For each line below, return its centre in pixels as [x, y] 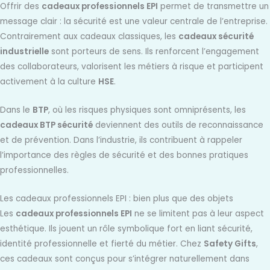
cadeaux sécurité [216, 37]
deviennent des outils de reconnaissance [178, 125]
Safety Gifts [230, 243]
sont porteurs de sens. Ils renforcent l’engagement [154, 52]
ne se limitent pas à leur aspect [198, 213]
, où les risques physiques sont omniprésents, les [147, 110]
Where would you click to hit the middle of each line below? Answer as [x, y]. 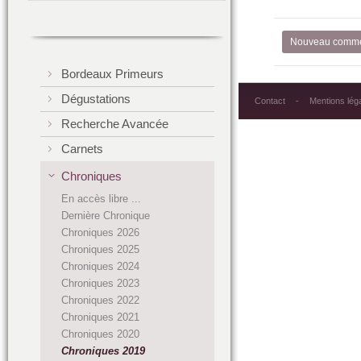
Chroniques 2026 [100, 232]
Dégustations [96, 99]
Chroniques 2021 [100, 317]
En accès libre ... [101, 199]
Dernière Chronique [106, 216]
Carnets [82, 149]
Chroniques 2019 [103, 351]
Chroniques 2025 [100, 249]
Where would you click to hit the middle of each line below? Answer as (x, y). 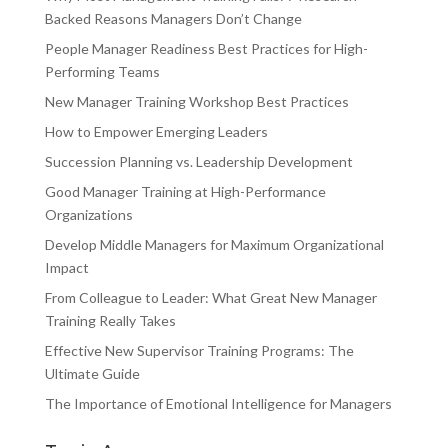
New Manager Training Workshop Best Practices (196, 102)
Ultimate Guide (92, 374)
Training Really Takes (110, 321)
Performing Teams (102, 72)
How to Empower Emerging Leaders (156, 132)
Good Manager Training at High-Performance (185, 192)
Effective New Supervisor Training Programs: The (199, 351)
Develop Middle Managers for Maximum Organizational (214, 245)
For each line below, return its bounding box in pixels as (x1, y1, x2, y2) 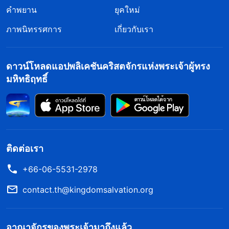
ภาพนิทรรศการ (6, 24, 62, 35)
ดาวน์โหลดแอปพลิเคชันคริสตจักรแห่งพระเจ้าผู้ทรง (6, 61, 210, 72)
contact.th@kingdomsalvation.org (22, 185, 153, 195)
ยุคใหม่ (114, 5, 140, 15)
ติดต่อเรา (6, 143, 43, 154)
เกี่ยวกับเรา (114, 24, 153, 35)
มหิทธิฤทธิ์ (6, 74, 48, 85)
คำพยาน (6, 5, 37, 15)
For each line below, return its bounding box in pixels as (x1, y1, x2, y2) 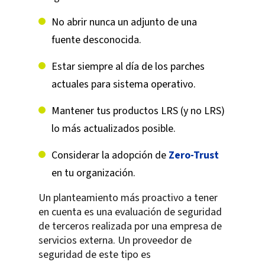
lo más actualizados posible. (51, 121, 176, 137)
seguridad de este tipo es (38, 247, 151, 263)
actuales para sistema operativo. (51, 77, 196, 92)
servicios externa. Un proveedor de (38, 233, 192, 248)
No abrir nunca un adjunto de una (51, 15, 197, 30)
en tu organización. (51, 166, 135, 181)
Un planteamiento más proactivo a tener (38, 190, 218, 206)
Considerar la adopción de (51, 148, 169, 163)
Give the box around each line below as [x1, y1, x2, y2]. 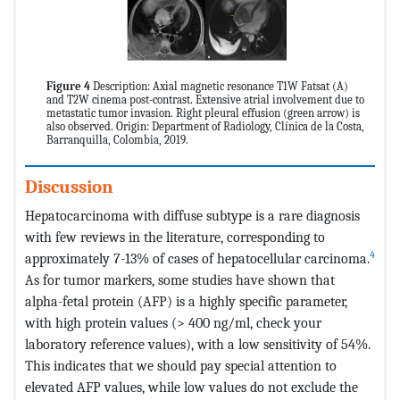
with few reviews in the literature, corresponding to [25, 228, 325, 246]
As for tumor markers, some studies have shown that [25, 271, 335, 288]
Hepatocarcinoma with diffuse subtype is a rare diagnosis [25, 206, 360, 224]
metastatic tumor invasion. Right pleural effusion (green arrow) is [46, 105, 360, 120]
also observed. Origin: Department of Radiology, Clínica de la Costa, [46, 119, 364, 133]
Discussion [25, 175, 113, 197]
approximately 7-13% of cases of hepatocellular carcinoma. [25, 249, 370, 267]
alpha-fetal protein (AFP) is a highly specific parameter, [25, 292, 347, 310]
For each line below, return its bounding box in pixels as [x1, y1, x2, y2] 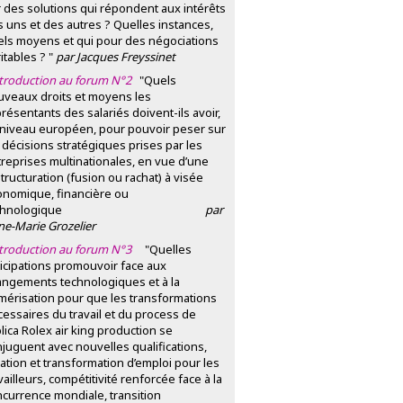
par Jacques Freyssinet [56, 49, 175, 65]
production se [94, 322, 173, 338]
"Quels [134, 72, 176, 88]
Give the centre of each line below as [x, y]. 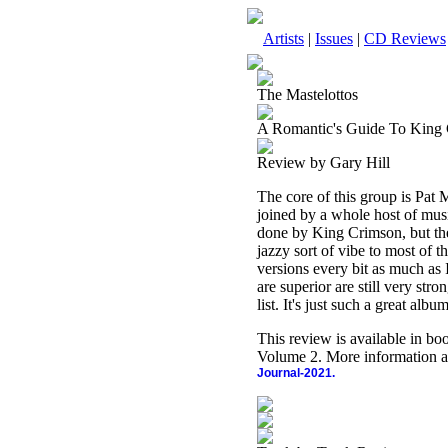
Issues [334, 38]
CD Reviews [405, 38]
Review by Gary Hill [323, 162]
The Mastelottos [307, 94]
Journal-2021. [296, 373]
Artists [283, 38]
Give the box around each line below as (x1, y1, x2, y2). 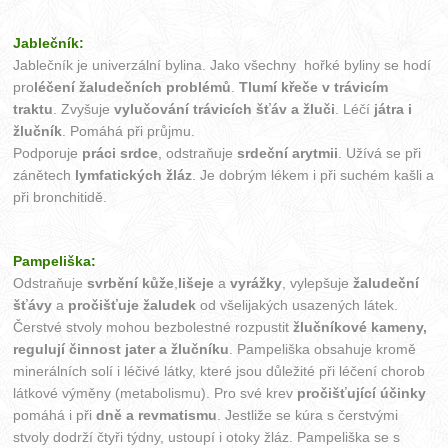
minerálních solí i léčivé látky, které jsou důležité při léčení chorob (13, 362, 426, 379)
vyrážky (230, 274, 283, 291)
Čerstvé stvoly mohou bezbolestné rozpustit (13, 318, 294, 335)
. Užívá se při (338, 144, 422, 161)
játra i (374, 100, 413, 117)
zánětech (13, 166, 76, 183)
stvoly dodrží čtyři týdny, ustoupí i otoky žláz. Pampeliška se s (13, 428, 401, 445)
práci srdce (82, 144, 159, 161)
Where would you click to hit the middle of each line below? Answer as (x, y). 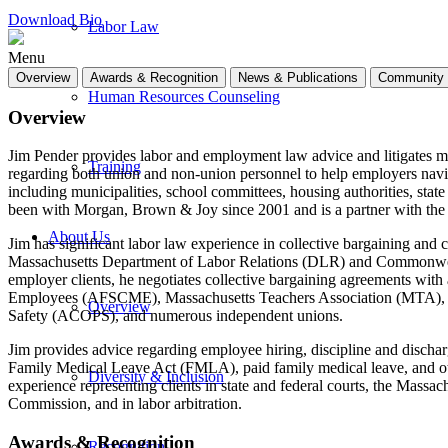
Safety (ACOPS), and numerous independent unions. (175, 316)
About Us (79, 236)
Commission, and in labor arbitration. (125, 404)
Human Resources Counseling (184, 96)
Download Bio (55, 19)
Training (114, 166)
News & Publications (298, 77)
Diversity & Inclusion (156, 376)
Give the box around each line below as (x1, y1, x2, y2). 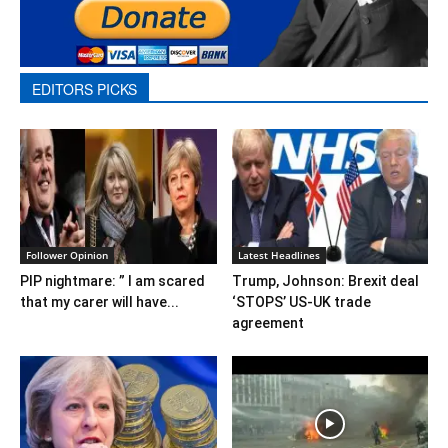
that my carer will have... (20, 294, 179, 311)
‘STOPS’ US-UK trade (231, 294, 371, 311)
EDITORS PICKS (32, 79, 137, 100)
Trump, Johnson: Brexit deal (231, 273, 419, 290)
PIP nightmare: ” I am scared (20, 273, 205, 290)
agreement (231, 315, 304, 332)
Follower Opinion (26, 248, 108, 263)
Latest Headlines (237, 248, 320, 263)
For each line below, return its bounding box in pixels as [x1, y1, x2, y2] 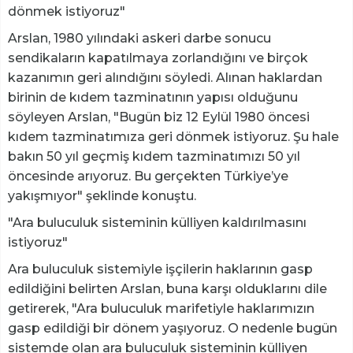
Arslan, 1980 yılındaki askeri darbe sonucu [8, 31, 271, 46]
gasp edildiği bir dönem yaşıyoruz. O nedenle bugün [8, 321, 337, 336]
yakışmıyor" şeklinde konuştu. [8, 188, 196, 204]
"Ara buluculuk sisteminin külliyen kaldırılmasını [8, 215, 307, 231]
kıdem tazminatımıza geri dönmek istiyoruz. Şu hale [8, 129, 339, 145]
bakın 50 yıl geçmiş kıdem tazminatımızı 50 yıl [8, 149, 300, 165]
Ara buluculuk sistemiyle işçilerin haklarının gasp [8, 262, 313, 277]
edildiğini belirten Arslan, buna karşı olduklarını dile [8, 281, 327, 297]
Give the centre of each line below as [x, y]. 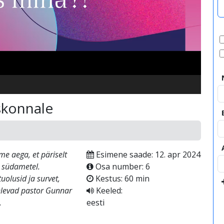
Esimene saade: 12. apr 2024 [147, 154]
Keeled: [108, 190]
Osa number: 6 [121, 166]
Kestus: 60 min [121, 178]
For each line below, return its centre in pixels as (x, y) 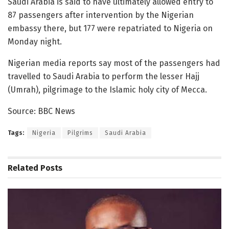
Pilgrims (80, 133)
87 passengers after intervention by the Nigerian (101, 15)
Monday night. (35, 42)
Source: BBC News (41, 111)
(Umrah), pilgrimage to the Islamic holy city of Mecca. (107, 90)
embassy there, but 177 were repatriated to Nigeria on (110, 29)
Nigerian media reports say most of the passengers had (114, 63)
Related (23, 168)
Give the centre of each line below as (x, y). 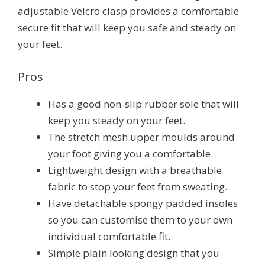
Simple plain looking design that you (134, 253)
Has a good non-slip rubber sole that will (143, 104)
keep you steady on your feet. (117, 121)
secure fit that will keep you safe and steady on (127, 28)
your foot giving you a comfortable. (130, 154)
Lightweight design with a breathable (135, 170)
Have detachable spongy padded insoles (143, 203)
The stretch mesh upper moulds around (141, 137)
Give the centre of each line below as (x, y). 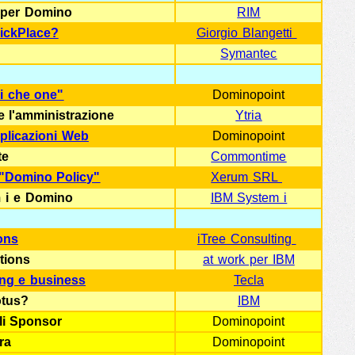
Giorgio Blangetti (246, 33)
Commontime (249, 157)
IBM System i (249, 198)
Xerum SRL (246, 177)
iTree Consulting (246, 239)
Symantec (249, 53)
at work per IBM (249, 260)
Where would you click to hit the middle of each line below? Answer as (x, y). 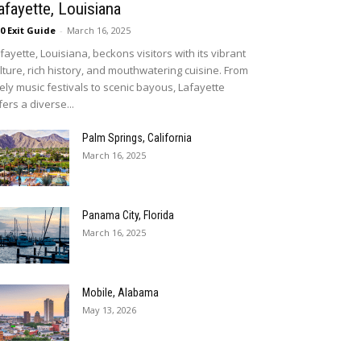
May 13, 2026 (109, 310)
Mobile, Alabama (120, 293)
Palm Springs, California (137, 138)
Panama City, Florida (128, 215)
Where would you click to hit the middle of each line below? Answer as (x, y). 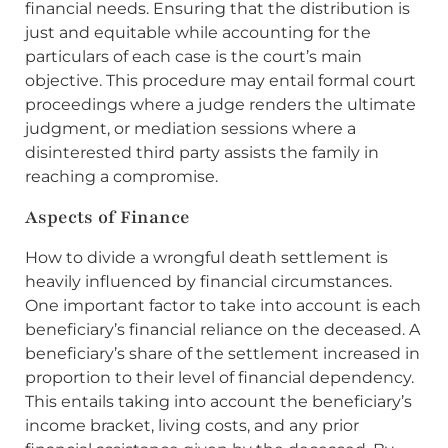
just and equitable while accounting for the (198, 33)
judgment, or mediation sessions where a (190, 129)
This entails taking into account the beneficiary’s (218, 401)
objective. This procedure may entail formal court (220, 81)
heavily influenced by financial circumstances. (208, 281)
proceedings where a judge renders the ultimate (220, 105)
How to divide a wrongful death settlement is (206, 257)
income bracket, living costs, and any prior (192, 425)
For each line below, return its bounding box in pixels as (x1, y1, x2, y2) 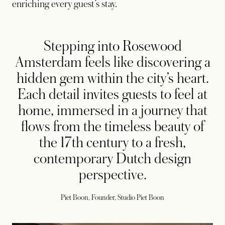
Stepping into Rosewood (43, 38, 182, 54)
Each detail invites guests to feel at (18, 86, 207, 102)
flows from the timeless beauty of (21, 118, 204, 135)
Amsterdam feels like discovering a (15, 54, 210, 70)
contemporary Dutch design (34, 150, 191, 167)
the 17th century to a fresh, (39, 134, 186, 151)
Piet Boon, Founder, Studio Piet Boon (61, 193, 164, 201)
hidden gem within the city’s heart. (16, 70, 209, 86)
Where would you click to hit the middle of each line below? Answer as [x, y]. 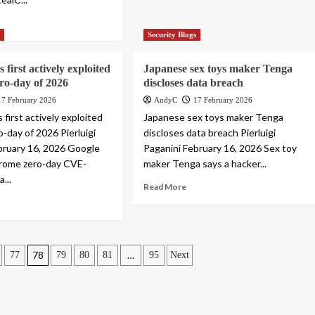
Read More [165, 187]
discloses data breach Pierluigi [210, 133]
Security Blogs [172, 35]
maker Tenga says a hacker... [205, 164]
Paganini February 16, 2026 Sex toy [220, 148]
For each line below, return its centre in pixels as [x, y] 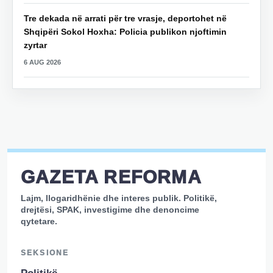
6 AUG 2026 [42, 62]
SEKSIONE [45, 253]
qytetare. [39, 222]
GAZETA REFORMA [111, 177]
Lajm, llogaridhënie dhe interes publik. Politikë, [119, 198]
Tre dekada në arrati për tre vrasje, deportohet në [125, 19]
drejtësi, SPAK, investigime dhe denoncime [110, 210]
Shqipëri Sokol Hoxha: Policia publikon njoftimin [125, 32]
⁂
Task prompt: Extract the part of the records that opens with the line containing "Have detachable spongy" and closes with the line containing "at work per IBM (249, 260)". Take only those lines, exactly, and no pictures.

Answer to this exercise:
Have detachable spongy padded insoles (143, 203)
The stretch mesh upper moulds around (141, 137)
Give the centre of each line below as (x, y). 
Giorgio Blangetti (246, 33)
Commontime (249, 157)
IBM System i (249, 198)
Xerum SRL (246, 177)
iTree Consulting (246, 239)
Symantec (249, 53)
at work per IBM (249, 260)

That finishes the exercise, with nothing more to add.